======== Records supplied ========

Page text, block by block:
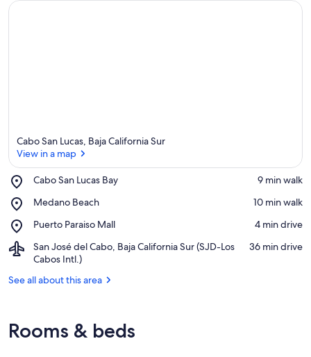
Cabo San Lucas, Baja California Sur
View in a map
Cabo San Lucas Bay
Place,
San
Bay
‪9 min walk‬
Medano Beach
Place,
Beach
‪10 min walk‬
Puerto Paraiso Mall
Place,
Paraiso
Mall
‪4 min drive‬
San José del Cabo, Baja California Sur (SJD-Los
Cabos Intl.)
Airport,
San
del
Sur
‪36 min drive‬
See all about this area
Rooms & beds

========

▶ **Your instructions**
Retype every record as it stands. None of the pictures should appear.

▶ **Response**
Page text, block by block:
Cabo San Lucas, Baja California Sur
View in a map
Cabo San Lucas Bay
Place,
San
Bay
‪9 min walk‬
Medano Beach
Place,
Beach
‪10 min walk‬
Puerto Paraiso Mall
Place,
Paraiso
Mall
‪4 min drive‬
San José del Cabo, Baja California Sur (SJD-Los
Cabos Intl.)
Airport,
San
del
Sur
‪36 min drive‬
See all about this area
Rooms & beds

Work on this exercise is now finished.